(WORK REQUIRED)
Copy out the lines of the records below, and only those lines, from the one with "Angela Solarte" through the one with "Armin Mohler", exactly as they appear.

*** Opening of EXERCISE INPUT ***

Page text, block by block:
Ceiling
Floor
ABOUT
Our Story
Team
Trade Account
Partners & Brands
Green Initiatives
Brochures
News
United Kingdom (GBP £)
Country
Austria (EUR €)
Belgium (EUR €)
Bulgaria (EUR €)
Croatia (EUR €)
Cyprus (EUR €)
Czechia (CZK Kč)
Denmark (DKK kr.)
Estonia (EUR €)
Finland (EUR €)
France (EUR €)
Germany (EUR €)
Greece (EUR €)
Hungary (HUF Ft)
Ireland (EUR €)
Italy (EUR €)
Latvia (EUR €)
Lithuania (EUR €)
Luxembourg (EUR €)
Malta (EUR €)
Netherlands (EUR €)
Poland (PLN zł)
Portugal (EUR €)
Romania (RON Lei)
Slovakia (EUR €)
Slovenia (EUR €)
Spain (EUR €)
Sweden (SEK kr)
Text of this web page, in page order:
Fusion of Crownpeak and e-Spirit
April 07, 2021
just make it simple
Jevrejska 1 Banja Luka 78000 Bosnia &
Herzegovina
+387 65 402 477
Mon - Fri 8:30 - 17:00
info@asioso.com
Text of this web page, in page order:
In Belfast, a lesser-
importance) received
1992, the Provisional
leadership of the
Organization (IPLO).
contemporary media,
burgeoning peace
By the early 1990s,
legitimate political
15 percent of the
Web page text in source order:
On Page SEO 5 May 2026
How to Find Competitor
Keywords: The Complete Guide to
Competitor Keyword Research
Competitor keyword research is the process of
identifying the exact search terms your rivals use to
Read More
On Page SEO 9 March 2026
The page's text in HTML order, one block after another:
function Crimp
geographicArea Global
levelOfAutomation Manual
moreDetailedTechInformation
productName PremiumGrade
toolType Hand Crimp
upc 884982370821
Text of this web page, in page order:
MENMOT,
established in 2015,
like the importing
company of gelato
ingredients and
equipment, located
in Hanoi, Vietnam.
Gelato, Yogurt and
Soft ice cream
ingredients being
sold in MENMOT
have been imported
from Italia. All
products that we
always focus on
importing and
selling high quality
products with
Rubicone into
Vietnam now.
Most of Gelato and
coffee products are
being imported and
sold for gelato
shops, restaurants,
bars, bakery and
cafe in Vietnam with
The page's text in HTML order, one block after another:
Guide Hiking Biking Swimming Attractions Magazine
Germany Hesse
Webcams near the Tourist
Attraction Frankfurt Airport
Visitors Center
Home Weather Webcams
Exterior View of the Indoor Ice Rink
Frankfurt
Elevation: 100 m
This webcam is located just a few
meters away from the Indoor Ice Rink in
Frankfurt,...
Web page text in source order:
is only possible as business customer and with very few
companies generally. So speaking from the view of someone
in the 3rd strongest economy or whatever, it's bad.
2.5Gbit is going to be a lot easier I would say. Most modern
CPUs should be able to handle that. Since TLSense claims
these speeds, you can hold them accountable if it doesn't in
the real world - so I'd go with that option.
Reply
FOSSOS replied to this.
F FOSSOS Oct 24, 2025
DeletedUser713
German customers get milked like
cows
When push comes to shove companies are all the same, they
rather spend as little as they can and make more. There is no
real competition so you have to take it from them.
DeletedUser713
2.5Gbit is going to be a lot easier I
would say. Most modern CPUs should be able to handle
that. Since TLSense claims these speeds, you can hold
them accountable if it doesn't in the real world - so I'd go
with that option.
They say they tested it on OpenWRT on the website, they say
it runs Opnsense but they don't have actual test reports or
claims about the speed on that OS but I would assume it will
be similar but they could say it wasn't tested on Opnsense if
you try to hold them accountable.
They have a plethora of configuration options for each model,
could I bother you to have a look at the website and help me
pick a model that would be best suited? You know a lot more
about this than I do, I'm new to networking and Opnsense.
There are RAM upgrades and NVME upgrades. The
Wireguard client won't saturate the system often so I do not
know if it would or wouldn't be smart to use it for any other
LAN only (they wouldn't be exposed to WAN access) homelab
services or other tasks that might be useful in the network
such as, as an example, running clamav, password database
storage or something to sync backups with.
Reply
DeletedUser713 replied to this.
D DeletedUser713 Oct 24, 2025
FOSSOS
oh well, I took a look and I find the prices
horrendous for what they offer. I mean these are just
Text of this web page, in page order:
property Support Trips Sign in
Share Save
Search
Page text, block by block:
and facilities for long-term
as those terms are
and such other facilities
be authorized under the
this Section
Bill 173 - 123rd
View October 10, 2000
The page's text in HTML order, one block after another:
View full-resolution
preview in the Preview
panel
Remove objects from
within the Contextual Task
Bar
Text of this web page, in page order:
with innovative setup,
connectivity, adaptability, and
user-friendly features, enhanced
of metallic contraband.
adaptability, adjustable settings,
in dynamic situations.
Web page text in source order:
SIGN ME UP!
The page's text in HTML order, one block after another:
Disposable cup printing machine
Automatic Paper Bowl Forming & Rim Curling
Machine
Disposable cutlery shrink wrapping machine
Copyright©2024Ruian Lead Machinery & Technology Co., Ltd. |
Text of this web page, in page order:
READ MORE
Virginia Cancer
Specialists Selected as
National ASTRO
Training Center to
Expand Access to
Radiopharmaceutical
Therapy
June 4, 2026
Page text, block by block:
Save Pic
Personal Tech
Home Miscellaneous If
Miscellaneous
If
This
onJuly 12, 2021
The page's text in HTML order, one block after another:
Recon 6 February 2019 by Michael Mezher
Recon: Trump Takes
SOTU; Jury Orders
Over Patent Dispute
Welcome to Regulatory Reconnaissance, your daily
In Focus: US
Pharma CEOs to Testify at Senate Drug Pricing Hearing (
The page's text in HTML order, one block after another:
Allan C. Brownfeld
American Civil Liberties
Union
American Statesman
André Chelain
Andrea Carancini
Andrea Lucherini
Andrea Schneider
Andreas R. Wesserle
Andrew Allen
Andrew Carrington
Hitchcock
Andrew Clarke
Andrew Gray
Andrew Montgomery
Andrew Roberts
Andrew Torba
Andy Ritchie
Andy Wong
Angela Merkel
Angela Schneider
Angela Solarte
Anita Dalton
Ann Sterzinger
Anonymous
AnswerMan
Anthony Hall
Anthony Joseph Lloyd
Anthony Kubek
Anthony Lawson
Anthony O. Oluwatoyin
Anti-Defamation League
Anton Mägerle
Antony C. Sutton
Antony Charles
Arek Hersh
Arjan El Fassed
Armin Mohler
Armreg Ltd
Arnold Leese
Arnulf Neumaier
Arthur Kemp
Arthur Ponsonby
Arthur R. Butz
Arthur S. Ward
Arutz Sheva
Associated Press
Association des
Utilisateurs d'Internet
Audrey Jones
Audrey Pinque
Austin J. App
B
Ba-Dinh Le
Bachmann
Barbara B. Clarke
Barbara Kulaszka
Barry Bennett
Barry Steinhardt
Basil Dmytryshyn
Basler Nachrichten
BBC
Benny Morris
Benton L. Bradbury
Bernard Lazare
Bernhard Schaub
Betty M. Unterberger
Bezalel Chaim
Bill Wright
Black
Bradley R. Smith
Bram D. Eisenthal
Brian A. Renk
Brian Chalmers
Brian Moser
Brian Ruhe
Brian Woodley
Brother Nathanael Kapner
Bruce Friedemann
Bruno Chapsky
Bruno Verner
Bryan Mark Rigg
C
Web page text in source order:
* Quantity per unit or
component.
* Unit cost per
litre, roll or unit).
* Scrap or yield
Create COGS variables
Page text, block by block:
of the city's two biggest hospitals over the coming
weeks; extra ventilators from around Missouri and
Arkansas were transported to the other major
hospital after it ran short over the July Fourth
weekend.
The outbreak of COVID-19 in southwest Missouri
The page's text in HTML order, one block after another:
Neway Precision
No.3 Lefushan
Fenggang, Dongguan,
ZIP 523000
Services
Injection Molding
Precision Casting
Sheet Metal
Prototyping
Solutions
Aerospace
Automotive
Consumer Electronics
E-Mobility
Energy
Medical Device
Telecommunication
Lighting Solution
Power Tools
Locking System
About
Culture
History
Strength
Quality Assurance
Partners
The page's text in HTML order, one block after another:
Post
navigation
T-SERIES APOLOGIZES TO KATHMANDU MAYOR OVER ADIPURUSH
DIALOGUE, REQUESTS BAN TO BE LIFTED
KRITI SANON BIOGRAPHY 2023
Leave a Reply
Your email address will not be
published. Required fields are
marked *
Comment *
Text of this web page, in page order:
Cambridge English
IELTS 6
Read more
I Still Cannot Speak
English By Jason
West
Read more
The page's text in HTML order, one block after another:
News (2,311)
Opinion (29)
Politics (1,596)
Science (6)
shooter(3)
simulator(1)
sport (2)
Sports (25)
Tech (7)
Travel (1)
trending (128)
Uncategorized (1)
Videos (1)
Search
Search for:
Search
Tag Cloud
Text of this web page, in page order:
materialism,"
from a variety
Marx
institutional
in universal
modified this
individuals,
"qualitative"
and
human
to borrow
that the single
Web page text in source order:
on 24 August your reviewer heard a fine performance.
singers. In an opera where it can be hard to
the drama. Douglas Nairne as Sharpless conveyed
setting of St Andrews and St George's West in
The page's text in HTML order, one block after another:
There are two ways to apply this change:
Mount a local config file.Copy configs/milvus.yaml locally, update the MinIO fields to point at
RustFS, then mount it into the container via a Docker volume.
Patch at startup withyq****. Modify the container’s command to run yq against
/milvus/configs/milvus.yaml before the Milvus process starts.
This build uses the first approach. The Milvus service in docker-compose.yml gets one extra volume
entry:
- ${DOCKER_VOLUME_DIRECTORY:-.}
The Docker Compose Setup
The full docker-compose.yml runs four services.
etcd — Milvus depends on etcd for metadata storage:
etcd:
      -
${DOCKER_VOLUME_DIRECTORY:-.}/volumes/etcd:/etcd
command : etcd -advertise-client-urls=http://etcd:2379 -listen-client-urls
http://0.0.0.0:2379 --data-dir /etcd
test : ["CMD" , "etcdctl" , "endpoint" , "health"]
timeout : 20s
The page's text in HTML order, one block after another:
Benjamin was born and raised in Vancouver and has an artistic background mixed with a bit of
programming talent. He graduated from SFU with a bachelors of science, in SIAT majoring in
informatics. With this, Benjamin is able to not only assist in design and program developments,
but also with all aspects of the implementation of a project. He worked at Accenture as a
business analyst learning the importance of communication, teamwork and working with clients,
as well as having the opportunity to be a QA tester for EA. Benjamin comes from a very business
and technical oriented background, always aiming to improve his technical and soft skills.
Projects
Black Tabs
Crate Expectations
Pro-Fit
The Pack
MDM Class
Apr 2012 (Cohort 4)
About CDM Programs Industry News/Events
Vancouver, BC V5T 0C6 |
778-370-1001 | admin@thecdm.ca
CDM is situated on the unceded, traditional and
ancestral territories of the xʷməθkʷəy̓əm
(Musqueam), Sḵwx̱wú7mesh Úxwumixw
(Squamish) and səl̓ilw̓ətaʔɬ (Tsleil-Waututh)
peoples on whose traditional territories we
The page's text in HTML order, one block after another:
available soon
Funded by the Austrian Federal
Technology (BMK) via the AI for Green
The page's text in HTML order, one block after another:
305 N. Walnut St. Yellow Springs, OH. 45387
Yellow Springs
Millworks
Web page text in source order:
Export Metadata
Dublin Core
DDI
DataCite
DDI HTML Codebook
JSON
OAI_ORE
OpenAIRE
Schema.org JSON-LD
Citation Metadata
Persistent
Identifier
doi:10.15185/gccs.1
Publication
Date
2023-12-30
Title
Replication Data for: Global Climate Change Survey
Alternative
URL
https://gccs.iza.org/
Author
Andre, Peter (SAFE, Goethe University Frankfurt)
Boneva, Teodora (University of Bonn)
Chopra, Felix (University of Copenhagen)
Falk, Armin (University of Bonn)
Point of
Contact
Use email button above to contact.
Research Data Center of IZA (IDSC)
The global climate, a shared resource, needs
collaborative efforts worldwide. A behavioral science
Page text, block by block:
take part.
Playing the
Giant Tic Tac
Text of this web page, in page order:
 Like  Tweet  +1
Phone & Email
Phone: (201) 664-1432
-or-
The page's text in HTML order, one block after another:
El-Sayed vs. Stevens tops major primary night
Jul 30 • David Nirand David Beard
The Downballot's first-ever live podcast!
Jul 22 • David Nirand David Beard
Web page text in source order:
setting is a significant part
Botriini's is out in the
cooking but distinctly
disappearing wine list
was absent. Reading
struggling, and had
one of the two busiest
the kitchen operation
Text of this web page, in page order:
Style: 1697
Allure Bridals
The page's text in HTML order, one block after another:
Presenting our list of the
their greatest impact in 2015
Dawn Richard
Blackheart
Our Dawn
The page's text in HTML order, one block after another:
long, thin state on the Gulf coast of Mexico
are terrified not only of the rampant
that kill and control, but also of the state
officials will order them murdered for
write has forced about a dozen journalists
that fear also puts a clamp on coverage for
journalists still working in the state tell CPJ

*** Close of EXERCISE INPUT ***

(PROBLEM SOLUTION)
Angela Solarte
Anita Dalton
Ann Sterzinger
Anonymous
AnswerMan
Anthony Hall
Anthony Joseph Lloyd
Anthony Kubek
Anthony Lawson
Anthony O. Oluwatoyin
Anti-Defamation League
Anton Mägerle
Antony C. Sutton
Antony Charles
Arek Hersh
Arjan El Fassed
Armin Mohler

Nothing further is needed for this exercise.